Depuis le début des activités d’Omoana en Ouganda, j’ai croisé de nombreux destins d’enfants, hommes et femmes qui m’ont marqué par leur force, leur espoir ou leurs souffrances. Acteurs ou bénéficiaires de l’œuvre d’Omoana, ils ont fait vivre un engagement qui, au-delà des récoltes de fonds et des activités quotidiennes, reste avant tout humain.

Parmi les bénéficiaires d’Omoana, on compte des jeunes, orphelins, séropositifs ou anciens enfants soldats. De nombreuses fois, j’ai croisé leurs regards étonnés de tant de souffrance. Mais souvent aussi, j’ai été surpris des ressources qu’ils trouvaient en eux pour affronter l’adversité. Une incroyable foi en l’avenir a permis à notre première bénéficiaire, orpheline et victime de viol au sein de sa famille, de devenir maitresse d’école enfantine,et de transmettre son savoir avec dynamisme et gaité. Je pense aussi à la persévérance d’un ancien enfant soldat, ou d’un adolescent qui, à un certain stade, était atteint de la tuberculose, de la méningite, de malnutrition sévère, et en phase 4 du sida. Tous deux, actuellement en études, rejoindront l’université d’ici un ou deux ans. Ces enfants nous inspirent. Mais ce n’est que le début. Lorsqu’on leur demande ce qu’ils veulent devenir, la plupart souhaite devenir docteurs. Ils apporteront sans aucun doute leur contribution au développement de leur pays, et à l’humanité toute entière. Qui dit que nous n’avons pas parmi nos bénéficiaires un futur Nelson Mandela ?
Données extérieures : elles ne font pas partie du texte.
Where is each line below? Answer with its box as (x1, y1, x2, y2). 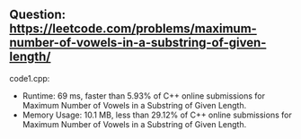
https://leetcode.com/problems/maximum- (9, 22, 258, 37)
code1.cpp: (9, 73, 50, 83)
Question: (9, 7, 66, 22)
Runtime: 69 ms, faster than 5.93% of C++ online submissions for (22, 90, 266, 101)
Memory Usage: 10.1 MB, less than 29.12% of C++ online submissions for (22, 109, 292, 120)
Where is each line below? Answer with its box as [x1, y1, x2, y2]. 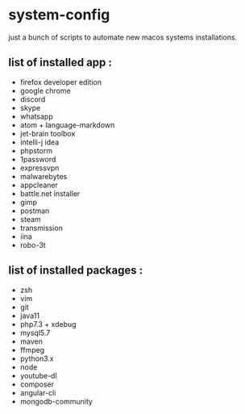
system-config [8, 6, 110, 24]
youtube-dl [19, 370, 58, 380]
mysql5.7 [19, 328, 51, 337]
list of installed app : [8, 56, 113, 69]
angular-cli [19, 387, 56, 397]
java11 [19, 311, 40, 320]
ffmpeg [19, 345, 45, 354]
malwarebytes [19, 171, 68, 181]
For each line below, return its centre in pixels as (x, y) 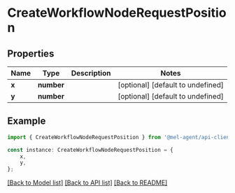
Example (27, 121)
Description (91, 73)
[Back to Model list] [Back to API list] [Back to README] (87, 183)
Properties (31, 53)
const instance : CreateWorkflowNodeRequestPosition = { (90, 150)
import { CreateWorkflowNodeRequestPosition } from (84, 137)

Parmi ces enfants, certains n’ont pas eu l’occasion de montrer au monde ce qu’ils valaient. Je ne peux m’empêcher d’avoir une pensée émue pour eux. Ils sont souvent morts dans des souffrances atroces, que les discours sur la justice et l’égalité des droits ne peuvent être assez intenses pour décrire. Je me plais à penser qu’ils sont devenus des anges qui nous aident à combattre pour les droits de leurs frères et sœurs. Mais au souvenir de leur mort, une certaine rancœur ne parvient à disparaître, celle d’être conscient qu’aujourd’hui personne ne devrait mourir du sida ou de malnutrition. C’est la négligence avant tout, tant au niveau global que local, qui fait que ces enfants nous quittent ainsi. La tristesse aussi m’envahit, car je ne peux oublier les hurlements de douleurs de leurs proches, à la vision du corps sans vie de ces jeunes êtres.

Les efforts d’Omoana, de son comité, de ses partenaires et donateurs, et des familles des enfants restent essentiels pour offrir à ces derniers des perspectives d’un avenir durable. Parmi les 2,7 millions d’orphelins, les 130’000 enfants séropositifs et les 25’000 anciens enfants soldats que compte l’Ouganda, il y a avant tout des âmes humaines, bien plus que des statistiques. De nombreuses injustices se déroulent, certes dans des contrées lointaines, à plusieurs milliers de kilomètres. Mais elles se passent maintenant, à une époque où nous sommes tous potentiellement acteurs de changement. Cela nous rend donc responsables de faire de cette Terre un endroit où vivre ne doit pas être un privilège. Les histoires mentionnées dans cet article témoignent du fait que dans ce monde tout est envisageable. Fatou Diome a écrit « Dans la balance de la mondialisation, la tête d’un enfant du Tiers-Monde pèse moins lourd qu’un hamburger ». Il n’appartient qu’à nous de changer cet état de fait. Un sincère merci à tous les artisans de l’œuvre d’Omoana, qui, par leur soutien, ne se laissent pas aller au fatalisme.